Exercise details
Would you repeat the entries below word for word and omit the pictures?
======== Records for the task ========
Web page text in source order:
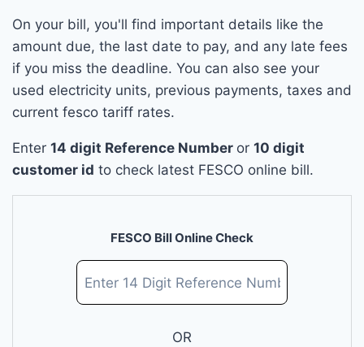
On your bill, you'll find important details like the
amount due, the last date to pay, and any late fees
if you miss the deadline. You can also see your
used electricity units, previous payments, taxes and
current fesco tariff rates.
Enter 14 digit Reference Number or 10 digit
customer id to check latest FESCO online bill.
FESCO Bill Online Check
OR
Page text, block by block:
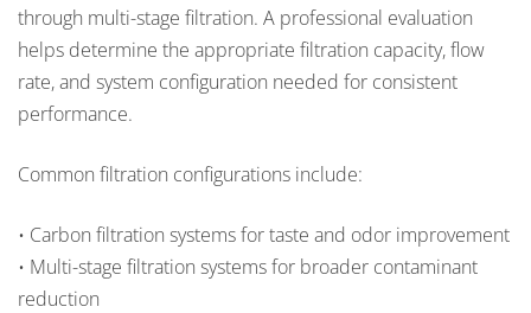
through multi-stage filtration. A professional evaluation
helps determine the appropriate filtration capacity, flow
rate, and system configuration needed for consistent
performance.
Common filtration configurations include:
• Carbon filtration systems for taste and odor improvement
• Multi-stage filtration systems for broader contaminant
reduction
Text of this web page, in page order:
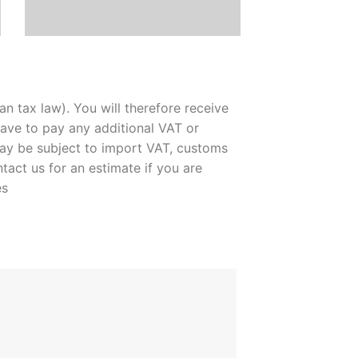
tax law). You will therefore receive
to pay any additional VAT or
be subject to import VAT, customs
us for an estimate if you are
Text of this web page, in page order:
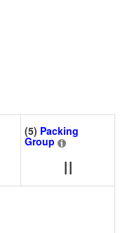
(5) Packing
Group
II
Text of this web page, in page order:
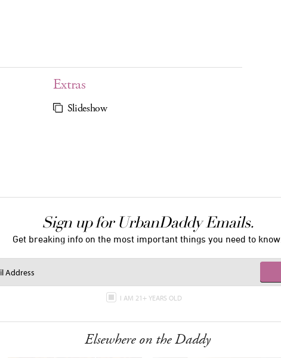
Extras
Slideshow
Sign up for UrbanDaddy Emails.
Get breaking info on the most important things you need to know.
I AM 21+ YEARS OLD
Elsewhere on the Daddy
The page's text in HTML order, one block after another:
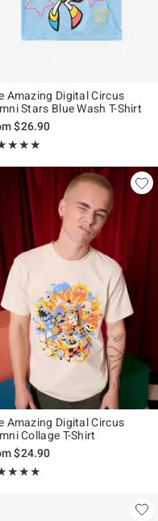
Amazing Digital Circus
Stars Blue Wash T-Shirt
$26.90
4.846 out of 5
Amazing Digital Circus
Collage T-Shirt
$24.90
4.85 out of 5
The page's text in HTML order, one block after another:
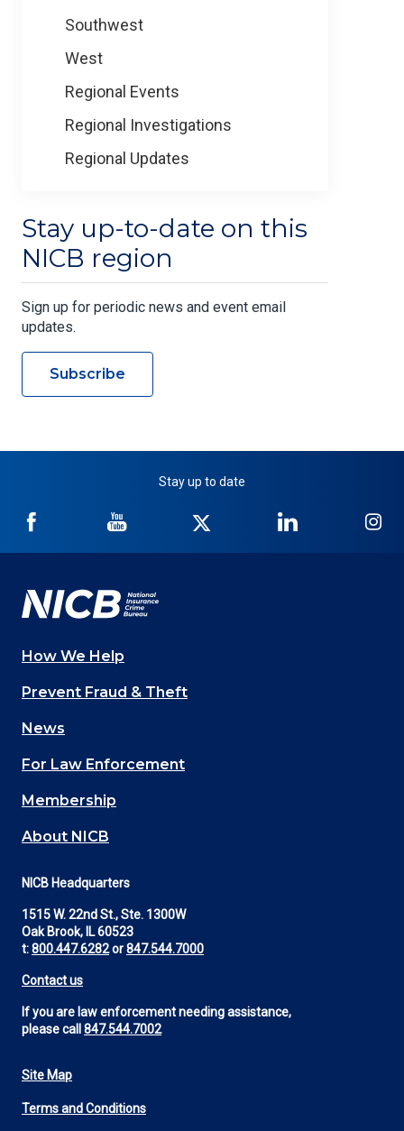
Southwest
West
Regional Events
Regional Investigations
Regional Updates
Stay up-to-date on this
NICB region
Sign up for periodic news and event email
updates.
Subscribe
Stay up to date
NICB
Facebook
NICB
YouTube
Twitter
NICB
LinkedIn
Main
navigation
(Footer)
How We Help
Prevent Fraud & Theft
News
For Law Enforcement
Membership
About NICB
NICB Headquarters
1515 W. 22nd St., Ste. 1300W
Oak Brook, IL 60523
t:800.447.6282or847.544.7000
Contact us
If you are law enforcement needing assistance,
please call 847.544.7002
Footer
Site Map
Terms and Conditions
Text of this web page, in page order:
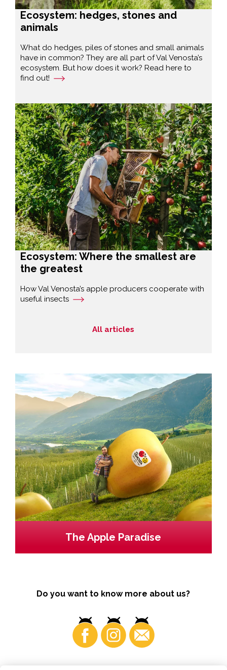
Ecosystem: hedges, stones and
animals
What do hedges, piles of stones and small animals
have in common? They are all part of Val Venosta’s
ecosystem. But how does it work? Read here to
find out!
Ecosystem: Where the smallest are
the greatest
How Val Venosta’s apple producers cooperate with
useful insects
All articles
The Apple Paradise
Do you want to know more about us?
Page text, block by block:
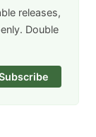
========
Finished exercise
Web page text in source order:
On your bill, you'll find important details like the
amount due, the last date to pay, and any late fees
if you miss the deadline. You can also see your
used electricity units, previous payments, taxes and
current fesco tariff rates.
Enter 14 digit Reference Number or 10 digit
customer id to check latest FESCO online bill.
FESCO Bill Online Check
OR
Page text, block by block:
through multi-stage filtration. A professional evaluation
helps determine the appropriate filtration capacity, flow
rate, and system configuration needed for consistent
performance.
Common filtration configurations include:
• Carbon filtration systems for taste and odor improvement
• Multi-stage filtration systems for broader contaminant
reduction
Text of this web page, in page order:
tax law). You will therefore receive
to pay any additional VAT or
be subject to import VAT, customs
us for an estimate if you are
Text of this web page, in page order:
(5) Packing
Group
II
Text of this web page, in page order:
Extras
Slideshow
Sign up for UrbanDaddy Emails.
Get breaking info on the most important things you need to know.
I AM 21+ YEARS OLD
Elsewhere on the Daddy
The page's text in HTML order, one block after another:
Amazing Digital Circus
Stars Blue Wash T-Shirt
$26.90
4.846 out of 5
Amazing Digital Circus
Collage T-Shirt
$24.90
4.85 out of 5
The page's text in HTML order, one block after another:
Southwest
West
Regional Events
Regional Investigations
Regional Updates
Stay up-to-date on this
NICB region
Sign up for periodic news and event email
updates.
Subscribe
Stay up to date
NICB
Facebook
NICB
YouTube
Twitter
NICB
LinkedIn
Main
navigation
(Footer)
How We Help
Prevent Fraud & Theft
News
For Law Enforcement
Membership
About NICB
NICB Headquarters
1515 W. 22nd St., Ste. 1300W
Oak Brook, IL 60523
t:800.447.6282or847.544.7000
Contact us
If you are law enforcement needing assistance,
please call 847.544.7002
Footer
Site Map
Terms and Conditions
Text of this web page, in page order:
Ecosystem: hedges, stones and
animals
What do hedges, piles of stones and small animals
have in common? They are all part of Val Venosta’s
ecosystem. But how does it work? Read here to
find out!
Ecosystem: Where the smallest are
the greatest
How Val Venosta’s apple producers cooperate with
useful insects
All articles
The Apple Paradise
Do you want to know more about us?
Page text, block by block:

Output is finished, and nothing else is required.